Table 4 shows the average number of global peaks detected by the MQHOA-MMO and other ten evolutionary multimodal optimization algorithms on test functions. Table 4 further indicates that MQHOA-MMO is able to detect the global optima in the test cases, and MQHOA-MMO can yield a good level of accuracy. IWO-σ-GSO is a new excellent combination algorithm. It can generate acceptable results over the test functions. SCMA can also generate good results over simple and low dimension. Their performance gradually becomes poor when the dimension increases. SDE algorithm shows very poor performance if the number of peaks has high accuracy. Other SDE could not be able to generate satisfactory solution. FERPSO is able to generate relatively satisfactory results in many test functions. For MQHOA-MMO, given suitable parameters, it can get all global optima.

Table 4

Average number of peaks found for the test functions; the parameters for MQHOA-MMO are as follows: k = 50, m = 200, σmin = 10e − 6, and repeat time = 30, and the domain of definition is different with different functions.

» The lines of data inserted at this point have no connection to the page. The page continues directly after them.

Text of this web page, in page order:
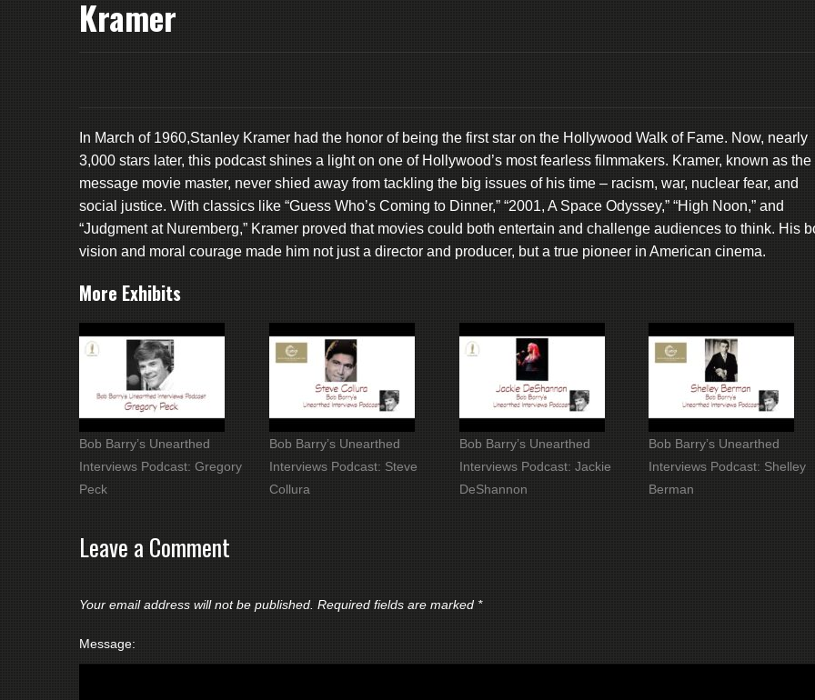
Kramer
In March of 1960,Stanley Kramer had the honor of being the first star on the Hollywood Walk of Fame. Now, nearly
3,000 stars later, this podcast shines a light on one of Hollywood’s most fearless filmmakers. Kramer, known as the
message movie master, never shied away from tackling the big issues of his time – racism, war, nuclear fear, and
social justice. With classics like “Guess Who’s Coming to Dinner,” “2001, A Space Odyssey,” “High Noon,” and
“Judgment at Nuremberg,” Kramer proved that movies could both entertain and challenge audiences to think. His
vision and moral courage made him not just a director and producer, but a true pioneer in American cinema.
More Exhibits
Bob Barry’s Unearthed
Interviews Podcast: Gregory
Peck
Bob Barry’s Unearthed
Interviews Podcast: Steve
Collura
Bob Barry’s Unearthed
Interviews Podcast: Jackie
DeShannon
Bob Barry’s Unearthed
Interviews Podcast: Shelley
Berman
Leave a Comment
Your email address will not be published. Required fields are marked *
Message:
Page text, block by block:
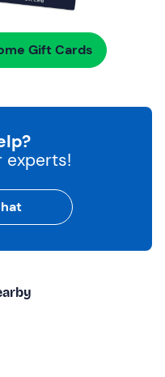
Gift Cards
experts!
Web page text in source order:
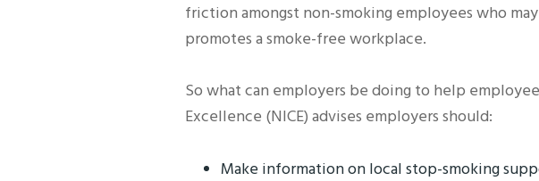
friction amongst non-smoking employees who
promotes a smoke-free workplace.
So what can employers be doing to help
Excellence (NICE) advises employers should:
Make information on local stop-smoking
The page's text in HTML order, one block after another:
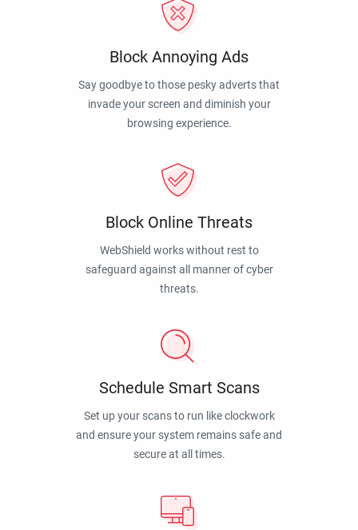
Block Annoying Ads
Say goodbye to those pesky adverts that
invade your screen and diminish your
browsing experience.
Block Online Threats
WebShield works without rest to
safeguard against all manner of cyber
threats.
Schedule Smart Scans
Set up your scans to run like clockwork
and ensure your system remains safe and
secure at all times.
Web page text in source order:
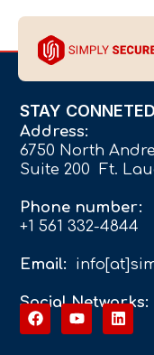
STAY CONNETED
Address:
6750 North
Suite 200 Ft.
Phone number:
+1 561 332-4844
Email:
Social Networks:
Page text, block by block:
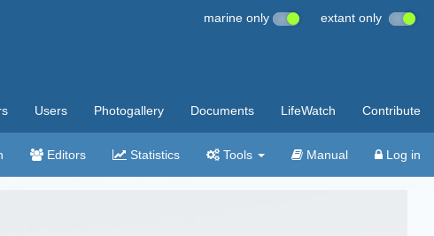
marine only extant only
Users Photogallery Documents LifeWatch Contribute
Editors Statistics Tools Manual Log in
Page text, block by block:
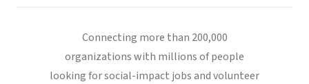
Connecting more than 200,000
organizations with millions of people
looking for social-impact jobs and volunteer
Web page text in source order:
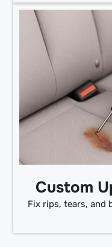
Custom
Fix rips, tears, and
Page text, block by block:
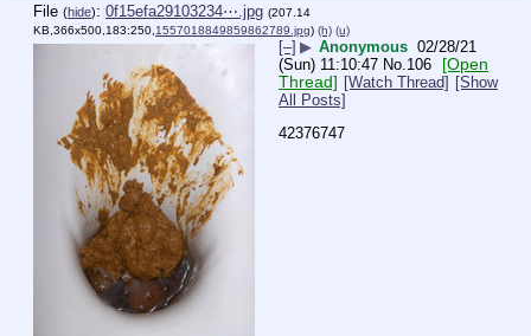
File (hide): 0f15efa29103234⋯.jpg (207.14
KB,366x500,183:250, 1557018849859862789.jpg) (h) (u)
[–] ▶ Anonymous 02/28/21
(Sun) 11:10:47 No. 106
[Open
Thread] [Watch Thread] [Show
All Posts]
42376747
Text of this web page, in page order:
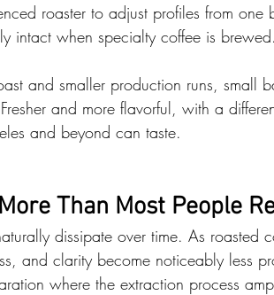
roaster to adjust profiles from one
intact when specialty coffee is brewed.
and smaller production runs, small
and more flavorful, with a
and beyond can taste.
Than Most People
dissipate over time. As roasted
and clarity become noticeably less
where the extraction process
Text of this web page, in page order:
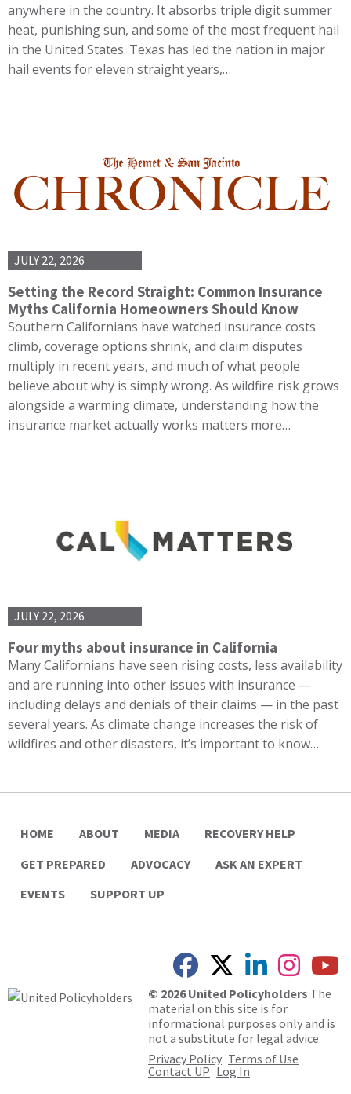
anywhere in the country. It absorbs triple digit summer
heat, punishing sun, and some of the most frequent hail
in the United States. Texas has led the nation in major
hail events for eleven straight years,…
JULY 22, 2026
Setting the Record Straight: Common Insurance
Myths California Homeowners Should Know
Southern Californians have watched insurance costs
climb, coverage options shrink, and claim disputes
multiply in recent years, and much of what people
believe about why is simply wrong. As wildfire risk grows
alongside a warming climate, understanding how the
insurance market actually works matters more…
JULY 22, 2026
Four myths about insurance in California
Many Californians have seen rising costs, less availability
and are running into other issues with insurance —
including delays and denials of their claims — in the past
several years. As climate change increases the risk of
wildfires and other disasters, it’s important to know…
HOME ABOUT MEDIA
RECOVERY HELP
GET PREPARED
ADVOCACY
ASK AN EXPERT
EVENTS
SUPPORT UP
© 2026 United Policyholders The
material on this site is for
informational purposes only and is
not a substitute for legal advice.
Privacy Policy Terms of Use
Contact UP Log In
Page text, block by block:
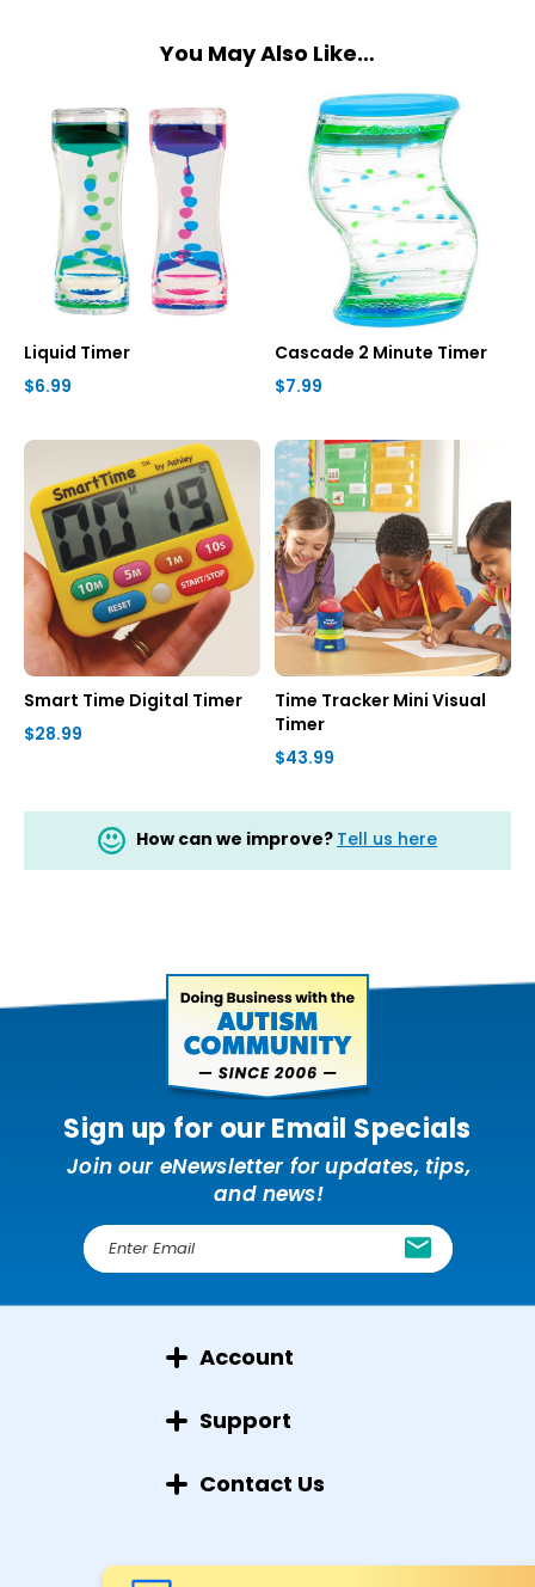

Func	ε	AL0	AL1	AL2	AL3	AL4	AL5	AL6	AL7	AL8	AL9	AL10
F1	0.000001	5	5	4.92	3.84	4.72	4.84	4.88	4.92	4.88	5	4.92
F2	0.000001	5	5	4.88	3.96	4.6	5	4.92	4.88	4.72	4.92	4.88
F3	0.0005	4	3.88	3.72	0.32	3.72	3.68	0.84	2.92	2.76	3	3.12
F4	0.000001	2	1.6	1.6	0.04	2	1.96	0.08	1.44	1.56	1.56	1.48
F5	0.00001	1	1	0.88	0.52	0.32	1	0.56	0.88	0.76	0.72	0.6
F6	0.1	3	2.88	2.56	2.76	2.72	2.64	2.48	2.52	2.44	2.36	2.40

5. Conclusion

In this paper, we proposed a multimodal optimization algorithm named MQHOA-MMO. We used wave function to locate the possibility positions of the optimal solutions. The experimental study undertook 12 distinct test functions with number of global peaks varying from 2 to 25. Through comparison of results which were obtained from optimization of several benchmark functions using MQHOA-MMO and other optimization algorithms with two criteria and results obtained from performance experiments it is revealed that MQHOA-MMO can detect all the global optimum in a fast effective, controllable, and higher accuracy. Furthermore, this algorithm can find the global optimum of multifunction without being trapped in local optimum. The experimental study clearly indicated that, in most of the test cases, performance of MQHOA-MMO remains statistically better than all the other algorithms compared with it. For some complex functions, MQHOA-MMO could not have a good success rate. Future research of MQHOA-MMO will be focused on the optimization of such complex functions and higher-dimensional functions.